Unread postby Outcast_Searcher » Sun 27 Dec 2015, 17:56:47

dohboi wrote:"trillions of years"

The earth certainly does not have trillions of years in any form.

Somewhere between a half billion and a billion years from now, the sun becomes so large and hot that life on earth of pretty much any sort becomes impossible.

It's certainly true that the projections are that the heating of the sun as it continues to evolve over the next billion years will make the oceans boil away, if something isn't done about it.

https://en.wikipedia.org/wiki/Formation ... vironments

But consider: look at the scientific progress humans have made in the past ten thousand years. Banging rocks together and gathering berries and living in caves to smart phones and discussing solar evolution on the internet.

If people would actually work toward sustainable living and expanding knowledge to make living better as true top goals (unlike the recent Paris Climate Treaty), then within 100,000 years (much less half a billion), perhaps we could be living on asteroids or deep within the earth or have moved to other earth-like planets with younger stars (or much more elegent solutions we're currently to ignorant to even imagine).

And I know, with our track record, we will almost certainly have killed ourselves and everything larger than a small insect (if not a bacteria) within a thousand years. It's just that to me, if we can do what we did by just basically looking out for our own economic self interest in ten thousand years or so, if we could stop BAU growth and piling up stacks of consumer crap as our fixations, I believe the vision of Star-Trek like future with a much smaller (and smarter) population is possible.

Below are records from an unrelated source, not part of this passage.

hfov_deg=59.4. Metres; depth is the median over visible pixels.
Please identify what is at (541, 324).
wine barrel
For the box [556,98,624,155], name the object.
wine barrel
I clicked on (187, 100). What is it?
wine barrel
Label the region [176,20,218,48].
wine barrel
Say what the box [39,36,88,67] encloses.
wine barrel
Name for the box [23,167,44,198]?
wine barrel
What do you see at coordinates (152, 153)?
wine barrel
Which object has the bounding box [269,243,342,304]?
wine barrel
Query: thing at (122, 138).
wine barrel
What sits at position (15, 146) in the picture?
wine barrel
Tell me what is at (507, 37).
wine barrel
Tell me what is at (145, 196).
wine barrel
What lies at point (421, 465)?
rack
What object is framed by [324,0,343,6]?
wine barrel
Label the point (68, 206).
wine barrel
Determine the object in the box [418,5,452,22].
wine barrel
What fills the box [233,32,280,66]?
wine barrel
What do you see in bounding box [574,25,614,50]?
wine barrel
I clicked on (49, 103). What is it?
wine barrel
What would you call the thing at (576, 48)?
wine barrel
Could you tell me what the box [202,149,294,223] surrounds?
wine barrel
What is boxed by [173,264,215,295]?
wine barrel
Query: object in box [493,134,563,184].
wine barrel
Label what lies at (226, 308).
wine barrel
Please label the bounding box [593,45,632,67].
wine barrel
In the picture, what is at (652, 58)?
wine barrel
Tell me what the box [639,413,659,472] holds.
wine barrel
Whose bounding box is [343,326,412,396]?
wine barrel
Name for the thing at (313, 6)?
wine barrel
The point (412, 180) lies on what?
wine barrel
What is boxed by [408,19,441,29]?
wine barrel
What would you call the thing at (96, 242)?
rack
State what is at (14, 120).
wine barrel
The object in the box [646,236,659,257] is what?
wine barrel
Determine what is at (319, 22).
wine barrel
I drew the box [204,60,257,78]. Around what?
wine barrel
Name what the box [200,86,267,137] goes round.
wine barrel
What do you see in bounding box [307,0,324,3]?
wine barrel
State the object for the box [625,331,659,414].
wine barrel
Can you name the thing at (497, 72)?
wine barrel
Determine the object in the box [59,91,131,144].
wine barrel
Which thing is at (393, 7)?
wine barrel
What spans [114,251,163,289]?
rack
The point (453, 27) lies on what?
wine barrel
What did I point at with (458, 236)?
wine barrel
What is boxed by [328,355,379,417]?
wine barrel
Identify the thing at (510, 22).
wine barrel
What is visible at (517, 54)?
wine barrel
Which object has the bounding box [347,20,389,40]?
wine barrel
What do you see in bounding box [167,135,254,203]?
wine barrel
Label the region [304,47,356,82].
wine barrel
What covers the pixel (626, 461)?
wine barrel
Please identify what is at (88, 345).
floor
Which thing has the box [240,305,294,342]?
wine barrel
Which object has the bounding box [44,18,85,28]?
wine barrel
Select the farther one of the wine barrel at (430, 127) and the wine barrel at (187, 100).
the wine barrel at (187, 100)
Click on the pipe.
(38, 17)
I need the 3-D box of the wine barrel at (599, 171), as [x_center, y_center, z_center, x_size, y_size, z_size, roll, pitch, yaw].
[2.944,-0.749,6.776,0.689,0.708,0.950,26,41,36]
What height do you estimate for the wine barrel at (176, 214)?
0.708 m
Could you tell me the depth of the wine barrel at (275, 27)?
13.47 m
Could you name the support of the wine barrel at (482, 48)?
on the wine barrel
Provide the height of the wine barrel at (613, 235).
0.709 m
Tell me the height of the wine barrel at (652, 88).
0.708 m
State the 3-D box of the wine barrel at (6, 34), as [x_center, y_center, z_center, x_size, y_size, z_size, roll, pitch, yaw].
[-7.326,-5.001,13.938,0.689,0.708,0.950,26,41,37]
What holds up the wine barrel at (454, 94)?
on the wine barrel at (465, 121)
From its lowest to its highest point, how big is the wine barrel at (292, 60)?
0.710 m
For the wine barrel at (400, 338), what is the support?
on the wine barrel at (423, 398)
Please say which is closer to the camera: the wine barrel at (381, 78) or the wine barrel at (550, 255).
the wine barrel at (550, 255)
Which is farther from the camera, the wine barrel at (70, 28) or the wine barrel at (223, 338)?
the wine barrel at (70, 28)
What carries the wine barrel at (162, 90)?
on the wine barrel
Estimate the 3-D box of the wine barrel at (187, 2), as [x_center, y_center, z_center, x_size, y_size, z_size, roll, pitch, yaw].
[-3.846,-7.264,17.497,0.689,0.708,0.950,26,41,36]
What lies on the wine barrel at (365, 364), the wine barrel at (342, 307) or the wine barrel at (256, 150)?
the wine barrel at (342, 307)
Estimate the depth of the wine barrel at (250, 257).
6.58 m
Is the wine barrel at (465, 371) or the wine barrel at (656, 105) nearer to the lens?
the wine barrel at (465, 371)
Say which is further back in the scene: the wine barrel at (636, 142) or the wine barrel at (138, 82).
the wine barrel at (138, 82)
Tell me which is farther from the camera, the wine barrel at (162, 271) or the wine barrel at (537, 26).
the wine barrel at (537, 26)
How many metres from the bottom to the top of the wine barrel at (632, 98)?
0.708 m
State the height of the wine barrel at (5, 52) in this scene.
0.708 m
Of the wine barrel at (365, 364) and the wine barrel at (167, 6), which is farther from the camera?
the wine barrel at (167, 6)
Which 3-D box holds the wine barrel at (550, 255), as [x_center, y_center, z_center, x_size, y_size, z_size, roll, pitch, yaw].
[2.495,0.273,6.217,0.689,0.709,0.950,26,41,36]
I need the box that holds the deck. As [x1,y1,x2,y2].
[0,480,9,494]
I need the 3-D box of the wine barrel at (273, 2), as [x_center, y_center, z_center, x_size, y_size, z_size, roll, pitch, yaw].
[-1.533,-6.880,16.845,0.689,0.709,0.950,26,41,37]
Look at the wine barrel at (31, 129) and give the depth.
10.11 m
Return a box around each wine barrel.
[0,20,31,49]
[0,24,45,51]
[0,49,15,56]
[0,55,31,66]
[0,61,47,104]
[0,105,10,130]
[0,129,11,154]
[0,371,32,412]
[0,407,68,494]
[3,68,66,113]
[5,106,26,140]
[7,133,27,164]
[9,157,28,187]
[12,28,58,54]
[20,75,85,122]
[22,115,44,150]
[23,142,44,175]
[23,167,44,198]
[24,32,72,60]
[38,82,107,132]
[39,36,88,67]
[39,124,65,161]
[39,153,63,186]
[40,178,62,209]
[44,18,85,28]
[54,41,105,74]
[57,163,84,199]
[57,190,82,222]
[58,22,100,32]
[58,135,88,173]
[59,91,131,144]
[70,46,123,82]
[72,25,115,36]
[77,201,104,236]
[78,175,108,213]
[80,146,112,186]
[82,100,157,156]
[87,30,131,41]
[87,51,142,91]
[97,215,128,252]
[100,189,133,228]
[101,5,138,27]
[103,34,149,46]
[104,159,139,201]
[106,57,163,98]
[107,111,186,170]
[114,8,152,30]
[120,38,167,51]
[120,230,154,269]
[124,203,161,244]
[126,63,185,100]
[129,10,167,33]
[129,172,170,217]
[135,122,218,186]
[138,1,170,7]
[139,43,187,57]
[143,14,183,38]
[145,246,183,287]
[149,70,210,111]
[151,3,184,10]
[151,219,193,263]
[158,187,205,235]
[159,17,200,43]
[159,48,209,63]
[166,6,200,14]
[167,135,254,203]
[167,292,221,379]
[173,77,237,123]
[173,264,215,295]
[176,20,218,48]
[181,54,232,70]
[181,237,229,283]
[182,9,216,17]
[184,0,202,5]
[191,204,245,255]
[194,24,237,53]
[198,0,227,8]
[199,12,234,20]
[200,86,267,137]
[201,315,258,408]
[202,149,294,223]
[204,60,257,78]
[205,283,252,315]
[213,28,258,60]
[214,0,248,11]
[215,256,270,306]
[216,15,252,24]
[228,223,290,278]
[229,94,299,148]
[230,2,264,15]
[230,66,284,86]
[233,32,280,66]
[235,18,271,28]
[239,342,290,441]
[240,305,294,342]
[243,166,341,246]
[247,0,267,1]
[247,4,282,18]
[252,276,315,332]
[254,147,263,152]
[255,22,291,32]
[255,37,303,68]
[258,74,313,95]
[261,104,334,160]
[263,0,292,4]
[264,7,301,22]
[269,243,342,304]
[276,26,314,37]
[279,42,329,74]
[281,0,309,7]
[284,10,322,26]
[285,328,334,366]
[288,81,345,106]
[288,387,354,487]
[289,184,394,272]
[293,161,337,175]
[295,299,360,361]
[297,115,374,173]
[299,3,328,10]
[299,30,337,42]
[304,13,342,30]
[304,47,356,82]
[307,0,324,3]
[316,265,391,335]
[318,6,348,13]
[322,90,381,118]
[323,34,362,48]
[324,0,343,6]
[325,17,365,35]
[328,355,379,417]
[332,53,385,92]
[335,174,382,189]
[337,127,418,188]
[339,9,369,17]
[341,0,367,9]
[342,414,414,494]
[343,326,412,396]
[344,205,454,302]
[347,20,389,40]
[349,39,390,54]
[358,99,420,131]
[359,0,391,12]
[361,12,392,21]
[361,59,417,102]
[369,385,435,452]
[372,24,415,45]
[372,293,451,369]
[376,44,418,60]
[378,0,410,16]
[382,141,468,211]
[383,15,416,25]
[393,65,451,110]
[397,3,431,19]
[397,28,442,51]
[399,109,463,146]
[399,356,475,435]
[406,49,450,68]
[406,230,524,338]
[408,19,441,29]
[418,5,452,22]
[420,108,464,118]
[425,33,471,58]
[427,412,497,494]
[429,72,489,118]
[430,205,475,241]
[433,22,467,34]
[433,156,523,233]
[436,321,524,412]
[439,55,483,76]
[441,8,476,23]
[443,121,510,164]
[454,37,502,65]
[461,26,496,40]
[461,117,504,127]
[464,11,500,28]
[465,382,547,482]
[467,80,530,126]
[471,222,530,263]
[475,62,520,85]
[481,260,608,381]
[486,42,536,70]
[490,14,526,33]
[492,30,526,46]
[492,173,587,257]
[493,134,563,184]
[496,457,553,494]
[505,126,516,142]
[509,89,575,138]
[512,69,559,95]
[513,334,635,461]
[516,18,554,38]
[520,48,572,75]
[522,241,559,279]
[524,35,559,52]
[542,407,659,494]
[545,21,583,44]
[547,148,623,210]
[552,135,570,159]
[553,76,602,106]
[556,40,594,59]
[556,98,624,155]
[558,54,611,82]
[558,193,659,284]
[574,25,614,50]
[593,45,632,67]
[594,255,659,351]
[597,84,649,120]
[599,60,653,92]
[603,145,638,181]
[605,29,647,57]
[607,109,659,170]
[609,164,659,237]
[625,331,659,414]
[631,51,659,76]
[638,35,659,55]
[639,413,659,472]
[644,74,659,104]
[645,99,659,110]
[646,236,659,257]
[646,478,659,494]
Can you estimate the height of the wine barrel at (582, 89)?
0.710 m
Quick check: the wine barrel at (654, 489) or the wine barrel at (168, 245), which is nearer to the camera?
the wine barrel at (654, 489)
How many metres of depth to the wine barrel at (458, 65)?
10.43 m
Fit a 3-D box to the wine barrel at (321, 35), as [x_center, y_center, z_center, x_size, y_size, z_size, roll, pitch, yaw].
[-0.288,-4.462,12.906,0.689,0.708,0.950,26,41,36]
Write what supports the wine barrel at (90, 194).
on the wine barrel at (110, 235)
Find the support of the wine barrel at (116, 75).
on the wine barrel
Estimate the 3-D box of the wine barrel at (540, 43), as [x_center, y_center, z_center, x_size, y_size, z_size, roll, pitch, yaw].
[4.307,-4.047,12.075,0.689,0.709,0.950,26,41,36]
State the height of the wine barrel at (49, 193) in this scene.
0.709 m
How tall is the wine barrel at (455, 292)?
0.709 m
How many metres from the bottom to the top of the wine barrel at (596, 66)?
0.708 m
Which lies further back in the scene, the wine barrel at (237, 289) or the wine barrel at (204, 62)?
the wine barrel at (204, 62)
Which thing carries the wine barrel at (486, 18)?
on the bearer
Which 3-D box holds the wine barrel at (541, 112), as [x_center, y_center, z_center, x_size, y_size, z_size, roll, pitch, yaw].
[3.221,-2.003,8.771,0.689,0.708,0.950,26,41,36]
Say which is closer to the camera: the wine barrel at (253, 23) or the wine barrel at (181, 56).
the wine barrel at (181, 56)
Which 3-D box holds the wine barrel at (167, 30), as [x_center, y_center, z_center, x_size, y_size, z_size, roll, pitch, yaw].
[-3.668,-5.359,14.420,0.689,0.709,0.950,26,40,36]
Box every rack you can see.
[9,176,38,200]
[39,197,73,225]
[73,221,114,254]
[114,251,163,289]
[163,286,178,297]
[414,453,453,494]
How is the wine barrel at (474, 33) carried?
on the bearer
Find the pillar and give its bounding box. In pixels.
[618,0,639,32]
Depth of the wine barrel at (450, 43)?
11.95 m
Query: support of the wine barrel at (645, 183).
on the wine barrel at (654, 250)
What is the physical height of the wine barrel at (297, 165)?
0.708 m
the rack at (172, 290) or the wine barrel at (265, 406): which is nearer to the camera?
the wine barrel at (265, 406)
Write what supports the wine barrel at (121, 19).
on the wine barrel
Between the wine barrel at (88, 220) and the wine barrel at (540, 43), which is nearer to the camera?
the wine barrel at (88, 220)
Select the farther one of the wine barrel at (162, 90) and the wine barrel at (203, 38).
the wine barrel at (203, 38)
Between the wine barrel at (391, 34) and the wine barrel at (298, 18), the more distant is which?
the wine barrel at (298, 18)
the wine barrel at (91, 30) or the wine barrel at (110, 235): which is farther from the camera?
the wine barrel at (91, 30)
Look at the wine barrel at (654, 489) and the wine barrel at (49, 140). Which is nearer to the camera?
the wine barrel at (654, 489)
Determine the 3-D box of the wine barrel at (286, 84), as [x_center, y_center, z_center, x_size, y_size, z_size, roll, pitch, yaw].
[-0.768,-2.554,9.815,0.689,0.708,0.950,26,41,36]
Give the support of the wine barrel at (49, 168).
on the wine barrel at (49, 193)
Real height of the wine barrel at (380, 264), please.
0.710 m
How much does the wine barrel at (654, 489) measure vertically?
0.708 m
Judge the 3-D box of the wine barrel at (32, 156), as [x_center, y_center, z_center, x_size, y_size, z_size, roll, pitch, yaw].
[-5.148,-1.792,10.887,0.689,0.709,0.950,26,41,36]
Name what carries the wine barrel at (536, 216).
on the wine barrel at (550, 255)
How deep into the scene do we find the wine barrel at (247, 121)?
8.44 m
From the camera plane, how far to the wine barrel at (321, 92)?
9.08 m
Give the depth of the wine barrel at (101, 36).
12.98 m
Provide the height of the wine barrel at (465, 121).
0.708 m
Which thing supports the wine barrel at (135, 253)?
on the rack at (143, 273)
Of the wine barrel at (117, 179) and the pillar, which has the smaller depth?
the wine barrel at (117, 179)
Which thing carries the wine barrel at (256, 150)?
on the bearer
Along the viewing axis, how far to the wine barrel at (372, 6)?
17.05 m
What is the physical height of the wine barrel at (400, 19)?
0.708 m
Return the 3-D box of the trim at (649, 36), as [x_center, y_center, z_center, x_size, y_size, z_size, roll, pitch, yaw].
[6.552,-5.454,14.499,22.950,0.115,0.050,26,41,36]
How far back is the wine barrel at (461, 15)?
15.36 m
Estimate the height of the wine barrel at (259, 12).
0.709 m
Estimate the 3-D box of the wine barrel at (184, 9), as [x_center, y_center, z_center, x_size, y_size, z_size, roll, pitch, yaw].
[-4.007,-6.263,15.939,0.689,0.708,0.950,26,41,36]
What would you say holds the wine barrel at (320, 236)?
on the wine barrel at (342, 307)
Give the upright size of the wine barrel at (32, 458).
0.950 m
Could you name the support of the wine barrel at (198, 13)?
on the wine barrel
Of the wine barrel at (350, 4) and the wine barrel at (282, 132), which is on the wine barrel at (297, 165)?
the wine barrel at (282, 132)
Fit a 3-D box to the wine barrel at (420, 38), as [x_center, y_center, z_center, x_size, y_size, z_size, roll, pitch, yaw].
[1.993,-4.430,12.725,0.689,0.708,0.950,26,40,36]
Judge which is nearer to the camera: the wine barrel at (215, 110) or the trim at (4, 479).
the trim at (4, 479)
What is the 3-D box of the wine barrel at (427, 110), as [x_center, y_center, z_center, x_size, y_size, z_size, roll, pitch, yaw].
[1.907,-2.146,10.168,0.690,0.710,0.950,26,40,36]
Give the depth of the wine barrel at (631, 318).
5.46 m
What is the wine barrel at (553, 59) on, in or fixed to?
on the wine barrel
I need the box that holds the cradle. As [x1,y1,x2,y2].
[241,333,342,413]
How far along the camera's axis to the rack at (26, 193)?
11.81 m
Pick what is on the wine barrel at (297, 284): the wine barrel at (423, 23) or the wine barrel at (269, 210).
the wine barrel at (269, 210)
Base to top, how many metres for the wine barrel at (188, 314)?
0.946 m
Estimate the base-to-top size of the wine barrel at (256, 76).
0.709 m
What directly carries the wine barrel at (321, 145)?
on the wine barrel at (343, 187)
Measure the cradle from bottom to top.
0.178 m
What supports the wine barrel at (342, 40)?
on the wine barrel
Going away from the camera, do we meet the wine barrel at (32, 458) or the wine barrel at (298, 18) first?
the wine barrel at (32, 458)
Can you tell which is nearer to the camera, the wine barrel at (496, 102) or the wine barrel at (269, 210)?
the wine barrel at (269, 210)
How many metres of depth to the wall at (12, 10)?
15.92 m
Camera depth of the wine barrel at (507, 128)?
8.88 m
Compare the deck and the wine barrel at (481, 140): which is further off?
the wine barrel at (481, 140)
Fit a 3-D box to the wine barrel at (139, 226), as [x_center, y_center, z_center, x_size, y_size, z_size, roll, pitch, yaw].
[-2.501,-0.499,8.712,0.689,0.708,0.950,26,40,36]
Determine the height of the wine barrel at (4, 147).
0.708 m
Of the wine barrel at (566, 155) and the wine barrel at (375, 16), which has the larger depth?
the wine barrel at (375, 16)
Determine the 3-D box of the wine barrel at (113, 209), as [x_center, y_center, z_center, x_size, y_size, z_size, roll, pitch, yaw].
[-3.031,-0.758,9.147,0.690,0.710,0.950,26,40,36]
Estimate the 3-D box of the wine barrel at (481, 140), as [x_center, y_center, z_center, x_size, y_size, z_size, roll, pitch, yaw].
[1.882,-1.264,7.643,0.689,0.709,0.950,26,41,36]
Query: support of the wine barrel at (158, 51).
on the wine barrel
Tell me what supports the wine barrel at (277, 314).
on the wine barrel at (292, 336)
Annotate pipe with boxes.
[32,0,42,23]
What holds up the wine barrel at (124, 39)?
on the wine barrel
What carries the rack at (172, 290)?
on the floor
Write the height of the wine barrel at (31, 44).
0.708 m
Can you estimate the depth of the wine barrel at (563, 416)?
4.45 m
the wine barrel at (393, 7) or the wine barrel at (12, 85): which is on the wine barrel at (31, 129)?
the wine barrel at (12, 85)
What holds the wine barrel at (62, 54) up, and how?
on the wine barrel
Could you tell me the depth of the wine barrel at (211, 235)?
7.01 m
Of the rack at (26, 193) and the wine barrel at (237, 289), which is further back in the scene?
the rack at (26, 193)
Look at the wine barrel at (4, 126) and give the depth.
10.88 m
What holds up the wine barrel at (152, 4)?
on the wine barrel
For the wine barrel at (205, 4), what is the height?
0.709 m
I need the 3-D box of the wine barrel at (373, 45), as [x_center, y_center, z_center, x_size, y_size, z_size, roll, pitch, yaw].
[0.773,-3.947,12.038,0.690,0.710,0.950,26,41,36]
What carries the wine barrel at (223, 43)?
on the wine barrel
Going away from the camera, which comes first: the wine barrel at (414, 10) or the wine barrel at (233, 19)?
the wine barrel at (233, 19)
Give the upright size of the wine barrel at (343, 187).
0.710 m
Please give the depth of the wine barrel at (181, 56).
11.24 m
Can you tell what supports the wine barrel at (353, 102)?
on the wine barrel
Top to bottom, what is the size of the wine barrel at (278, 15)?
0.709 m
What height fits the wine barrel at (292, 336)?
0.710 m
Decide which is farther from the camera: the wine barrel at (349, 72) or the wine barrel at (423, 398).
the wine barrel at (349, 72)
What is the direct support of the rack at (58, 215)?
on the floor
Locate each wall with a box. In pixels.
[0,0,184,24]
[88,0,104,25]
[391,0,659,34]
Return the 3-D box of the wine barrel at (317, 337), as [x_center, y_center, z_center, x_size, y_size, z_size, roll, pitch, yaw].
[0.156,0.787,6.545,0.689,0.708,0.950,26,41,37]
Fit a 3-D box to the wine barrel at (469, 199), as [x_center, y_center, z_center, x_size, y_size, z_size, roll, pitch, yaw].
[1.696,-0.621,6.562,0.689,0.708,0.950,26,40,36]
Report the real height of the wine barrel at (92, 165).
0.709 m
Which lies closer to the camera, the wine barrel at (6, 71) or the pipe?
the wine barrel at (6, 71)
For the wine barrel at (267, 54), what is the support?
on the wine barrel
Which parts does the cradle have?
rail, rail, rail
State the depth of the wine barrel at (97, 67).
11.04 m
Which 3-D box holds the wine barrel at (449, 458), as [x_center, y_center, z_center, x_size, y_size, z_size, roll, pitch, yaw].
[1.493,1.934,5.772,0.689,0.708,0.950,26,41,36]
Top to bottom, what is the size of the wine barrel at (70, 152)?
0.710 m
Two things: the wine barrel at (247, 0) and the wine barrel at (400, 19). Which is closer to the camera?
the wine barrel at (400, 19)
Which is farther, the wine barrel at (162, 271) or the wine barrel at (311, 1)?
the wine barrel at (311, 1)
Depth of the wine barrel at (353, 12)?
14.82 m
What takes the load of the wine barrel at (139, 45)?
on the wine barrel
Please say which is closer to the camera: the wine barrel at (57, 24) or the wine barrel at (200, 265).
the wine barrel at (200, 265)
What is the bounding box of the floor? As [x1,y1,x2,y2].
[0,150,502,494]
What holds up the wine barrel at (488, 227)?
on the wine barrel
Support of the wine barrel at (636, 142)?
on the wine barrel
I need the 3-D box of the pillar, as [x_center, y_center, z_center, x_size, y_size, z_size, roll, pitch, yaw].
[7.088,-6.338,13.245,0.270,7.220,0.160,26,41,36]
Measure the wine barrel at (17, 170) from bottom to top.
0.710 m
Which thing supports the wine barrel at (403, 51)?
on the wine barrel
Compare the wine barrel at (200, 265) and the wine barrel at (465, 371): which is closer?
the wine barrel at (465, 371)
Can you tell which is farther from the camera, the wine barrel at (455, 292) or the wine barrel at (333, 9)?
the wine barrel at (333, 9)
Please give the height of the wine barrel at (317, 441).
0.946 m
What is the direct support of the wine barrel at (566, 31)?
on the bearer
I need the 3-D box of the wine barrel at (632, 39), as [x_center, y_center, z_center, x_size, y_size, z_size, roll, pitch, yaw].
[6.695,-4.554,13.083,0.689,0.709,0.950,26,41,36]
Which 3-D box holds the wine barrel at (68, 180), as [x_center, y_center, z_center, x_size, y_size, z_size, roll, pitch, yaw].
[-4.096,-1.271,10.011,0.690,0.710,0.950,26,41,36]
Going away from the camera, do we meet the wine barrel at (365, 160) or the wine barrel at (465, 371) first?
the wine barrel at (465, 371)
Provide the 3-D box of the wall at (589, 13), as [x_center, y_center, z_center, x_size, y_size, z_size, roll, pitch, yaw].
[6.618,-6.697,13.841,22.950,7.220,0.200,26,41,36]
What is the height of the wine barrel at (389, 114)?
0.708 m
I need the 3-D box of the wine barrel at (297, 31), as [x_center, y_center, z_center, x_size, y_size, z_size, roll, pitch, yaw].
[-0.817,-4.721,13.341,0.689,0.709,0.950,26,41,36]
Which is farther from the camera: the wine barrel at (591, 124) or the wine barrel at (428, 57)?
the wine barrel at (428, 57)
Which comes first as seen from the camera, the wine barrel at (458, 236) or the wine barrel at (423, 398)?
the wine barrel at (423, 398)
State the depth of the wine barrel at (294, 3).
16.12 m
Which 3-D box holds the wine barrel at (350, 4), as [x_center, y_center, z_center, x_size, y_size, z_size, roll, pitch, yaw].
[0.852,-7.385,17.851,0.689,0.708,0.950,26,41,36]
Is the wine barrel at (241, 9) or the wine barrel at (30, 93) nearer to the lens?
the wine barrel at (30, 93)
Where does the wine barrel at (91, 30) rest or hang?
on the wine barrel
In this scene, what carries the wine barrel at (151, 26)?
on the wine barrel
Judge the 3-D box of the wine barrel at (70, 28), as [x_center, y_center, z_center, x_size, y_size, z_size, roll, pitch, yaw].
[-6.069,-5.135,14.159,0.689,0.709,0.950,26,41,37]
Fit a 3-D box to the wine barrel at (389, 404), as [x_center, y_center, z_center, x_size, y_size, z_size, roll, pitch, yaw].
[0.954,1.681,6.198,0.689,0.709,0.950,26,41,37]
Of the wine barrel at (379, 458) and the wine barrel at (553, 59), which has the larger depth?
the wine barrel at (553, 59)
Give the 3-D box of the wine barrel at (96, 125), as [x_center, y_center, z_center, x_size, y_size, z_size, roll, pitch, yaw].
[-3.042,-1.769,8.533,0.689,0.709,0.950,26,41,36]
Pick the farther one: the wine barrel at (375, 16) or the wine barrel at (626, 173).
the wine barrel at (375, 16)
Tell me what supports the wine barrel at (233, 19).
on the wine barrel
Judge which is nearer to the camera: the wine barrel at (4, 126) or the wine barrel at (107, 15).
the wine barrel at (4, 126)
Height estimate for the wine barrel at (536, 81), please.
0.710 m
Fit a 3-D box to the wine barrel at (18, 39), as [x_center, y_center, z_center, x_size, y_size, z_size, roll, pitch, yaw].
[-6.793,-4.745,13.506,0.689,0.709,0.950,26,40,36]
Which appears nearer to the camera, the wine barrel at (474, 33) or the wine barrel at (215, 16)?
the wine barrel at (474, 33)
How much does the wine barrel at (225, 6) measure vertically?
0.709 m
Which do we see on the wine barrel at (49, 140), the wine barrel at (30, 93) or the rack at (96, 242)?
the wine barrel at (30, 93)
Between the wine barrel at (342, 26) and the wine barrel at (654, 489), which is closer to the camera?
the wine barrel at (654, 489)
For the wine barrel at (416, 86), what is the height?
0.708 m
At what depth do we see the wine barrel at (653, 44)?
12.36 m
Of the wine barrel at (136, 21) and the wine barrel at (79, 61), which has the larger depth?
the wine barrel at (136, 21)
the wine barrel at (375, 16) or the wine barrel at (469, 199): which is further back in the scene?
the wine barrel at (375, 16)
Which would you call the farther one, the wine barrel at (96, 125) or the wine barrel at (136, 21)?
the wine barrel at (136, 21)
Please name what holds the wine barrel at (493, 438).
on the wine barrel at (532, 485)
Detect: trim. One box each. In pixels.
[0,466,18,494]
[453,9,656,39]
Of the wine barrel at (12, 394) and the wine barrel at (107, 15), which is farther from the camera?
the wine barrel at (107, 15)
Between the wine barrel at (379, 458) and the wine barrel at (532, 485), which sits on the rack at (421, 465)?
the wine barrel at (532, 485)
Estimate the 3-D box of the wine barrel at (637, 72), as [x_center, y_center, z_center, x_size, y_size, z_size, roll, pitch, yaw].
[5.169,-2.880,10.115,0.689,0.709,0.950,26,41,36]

I wonder if one in a thousand intelligent species is able to change their perspective and survive long term, or if they all inevitably destroy themselves like we are now hell-bent on doing to ourselves.

....

And in the long run, entropy appears to doom us all, but billions or even trillions of years of productive existence as a race would leave a lot more possibilities to accomplish things than the mere hundreds we have given our current course.
Given the track record of the perma-doomer blogs, I wouldn't bet a fast crash doomer's money on their predictions.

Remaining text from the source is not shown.